The Philippines House Committee in Ways and Means has approved a bill that proposes to impose a 12% Value Added Tax (VAT) on digital services provided by local and foreign companies.

Initially proposed back in May, it aims to amend Section 105-A of the National Internal Revenue which will make foreign digital companies like Netflix, Lazada, Spotify, and more, to remit the VAT from the transactions happening on their platform.

The bill will also define these online service providers as  “an entity that provides digital service or goods to a buyer through an online platform for purposes of buying and selling of goods or services or by making transactions for the provision of digital services on behalf of any person.”

Digital service providers are also defined as follows:

  • a third party that acts as a conduit for goods or services offered by a supplier to a buyer and receives commission therefor;
  • a platform provider for promotion that uses the internet to deliver marketing messages to attract buyers;
  • a host of online auctions conducted through the internet, where the seller sells the product or  service to the person who bids the highest price; 
  • a supplier of digital services to a buyer in exchange for a regular subscription fee over the usage of the said product or service; and
  • a supplier of electronic and online services that can be delivered through an information technology infrastructure, such as the internet.

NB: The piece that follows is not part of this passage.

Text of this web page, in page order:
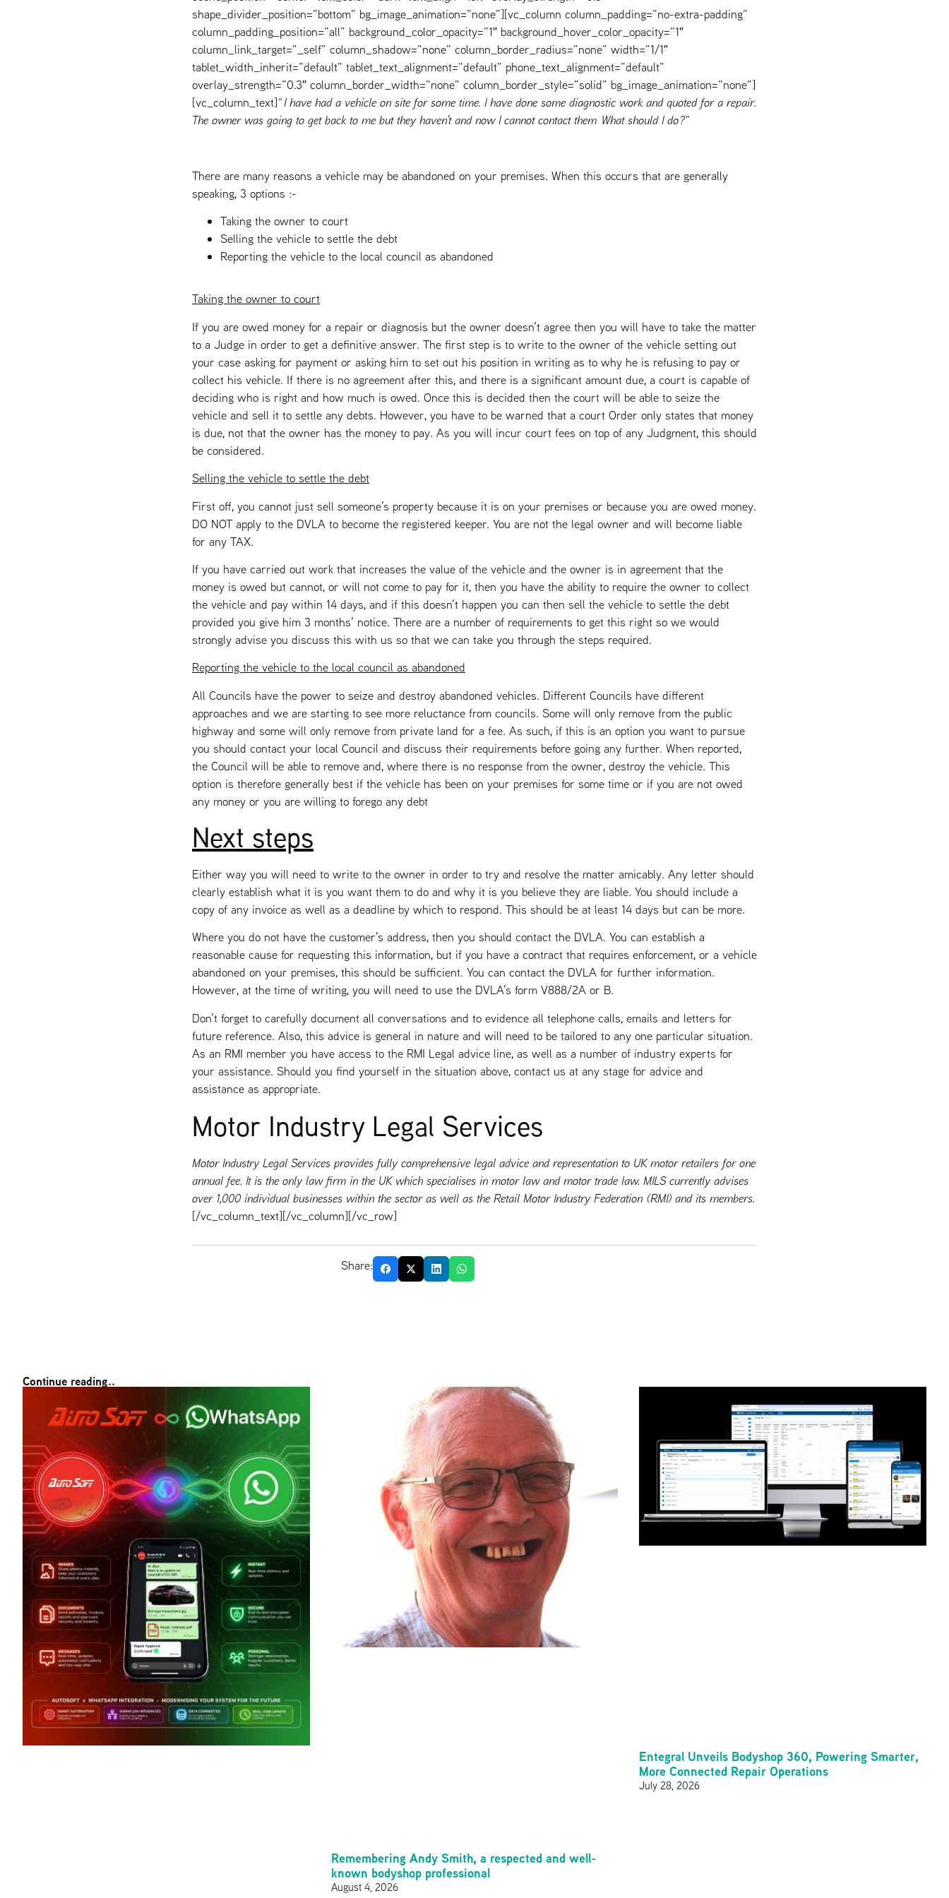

House panel chairman Joey Salceda states that big companies such as Netflix are selling their services in the Philippines, hence they should pay VAT. Although, they don’t have to pay income tax since they are not required to have a domicile in the country.

Salceda clarifies that the bill doesn’t aim to burden small online businesses like Facebook online sellers, and will only impose tax on big companies. The regular taxing laws will be applied in this new bill.

This means that a company is exempted from filing VAT if the sales are below Php3 million. Sole proprietors who make Php250,000 and below are also exempted.

Salceda added that, as per the impact studies that they conducted, the new tax bill will “not be felt by the most vulnerable households, will be felt only very mildly by the richest households, but it will certainly generate new revenues for our COVID-19 response,” 

As per Daki Napao, Finance Assistant Secretary, the bill could raise Php10 billion for the government, with Php9 million on them coming from foreign companies that are based here in the Philippines.